**Task prompt**
Pick the lines holding the string "LendKey" out of the records and copy them.

[Records from a data collection]
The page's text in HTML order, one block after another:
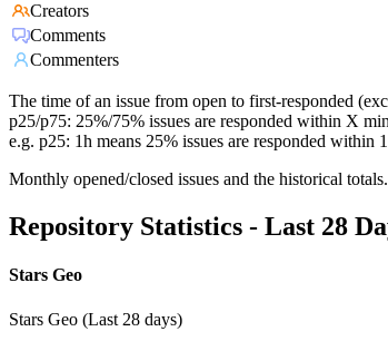
Creators
Comments
Commenters
The time of an issue from open to first-responded
p25/p75: 25%/75% issues are responded within X
e.g. p25: 1h means 25% issues are responded within
Monthly opened/closed issues and the historical totals.
Repository Statistics - Last 28
Stars Geo
Stars Geo (Last 28 days)
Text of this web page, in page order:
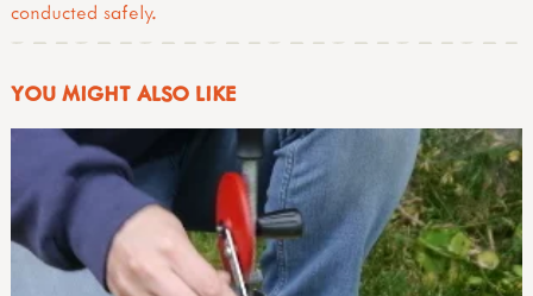
conducted safely.
YOU MIGHT ALSO LIKE
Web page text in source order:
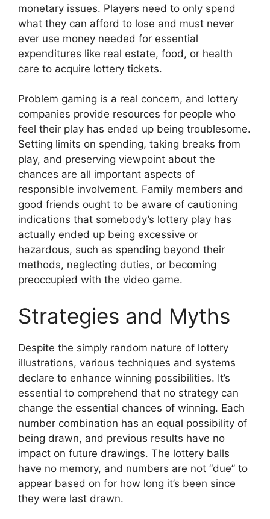
monetary issues. Players need to only spend
what they can afford to lose and must never
ever use money needed for essential
expenditures like real estate, food, or health
care to acquire lottery tickets.
Problem gaming is a real concern, and lottery
companies provide resources for people who
feel their play has ended up being troublesome.
Setting limits on spending, taking breaks from
play, and preserving viewpoint about the
chances are all important aspects of
responsible involvement. Family members and
good friends ought to be aware of cautioning
indications that somebody’s lottery play has
actually ended up being excessive or
hazardous, such as spending beyond their
methods, neglecting duties, or becoming
preoccupied with the video game.
Strategies and Myths
Despite the simply random nature of lottery
illustrations, various techniques and systems
declare to enhance winning possibilities. It’s
essential to comprehend that no strategy can
change the essential chances of winning. Each
number combination has an equal possibility of
being drawn, and previous results have no
impact on future drawings. The lottery balls
have no memory, and numbers are not “due” to
appear based on for how long it’s been since
they were last drawn.
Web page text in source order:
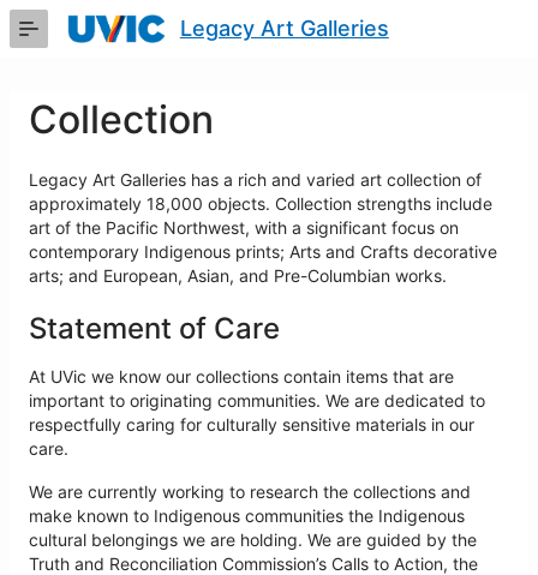
Skip
Legacy Art Galleries
Collection
Legacy Art Galleries has a rich and varied art collection of
approximately 18,000 objects. Collection strengths include
art of the Pacific Northwest, with a significant focus on
contemporary Indigenous prints; Arts and Crafts decorative
arts; and European, Asian, and Pre-Columbian works.
Statement of Care
At UVic we know our collections contain items that are
important to originating communities. We are dedicated to
respectfully caring for culturally sensitive materials in our
care.
We are currently working to research the collections and
make known to Indigenous communities the Indigenous
cultural belongings we are holding. We are guided by the
Truth and Reconciliation Commission’s Calls to Action, the
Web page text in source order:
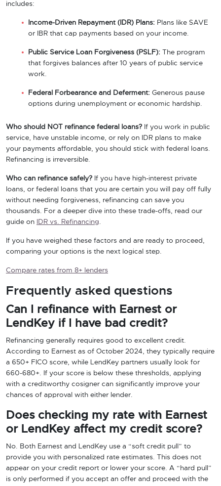
includes:
Income-Driven Repayment (IDR) Plans: Plans like SAVE
or IBR that cap payments based on your income.
Public Service Loan Forgiveness (PSLF): The program
that forgives balances after 10 years of public service
work.
Federal Forbearance and Deferment: Generous pause
options during unemployment or economic hardship.
Who should NOT refinance federal loans? If you work in public
service, have unstable income, or rely on IDR plans to make
your payments affordable, you should stick with federal loans.
Refinancing is irreversible.
Who can refinance safely? If you have high-interest private
loans, or federal loans that you are certain you will pay off fully
without needing forgiveness, refinancing can save you
thousands. For a deeper dive into these trade-offs, read our
guide on
IDR vs. Refinancing.
If you have weighed these factors and are ready to proceed,
comparing your options is the next logical step.
Compare rates from 8+ lenders
Frequently asked questions
Can I refinance with Earnest or
LendKey if I have bad credit?
Refinancing generally requires good to excellent credit.
According to Earnest as of October 2024, they typically require
a 650+ FICO score, while LendKey partners usually look for
660-680+. If your score is below these thresholds, applying
with a creditworthy cosigner can significantly improve your
chances of approval with either lender.
Does checking my rate with Earnest
or LendKey affect my credit score?
No. Both Earnest and LendKey use a “soft credit pull” to
provide you with personalized rate estimates. This does not
appear on your credit report or lower your score. A “hard pull”
is only performed if you accept an offer and proceed with the
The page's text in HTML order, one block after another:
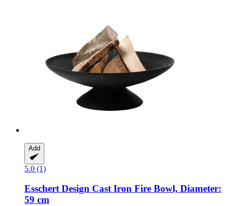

**Task result**
LendKey if I have bad credit?
a 650+ FICO score, while LendKey partners usually look for
or LendKey affect my credit score?
No. Both Earnest and LendKey use a “soft credit pull” to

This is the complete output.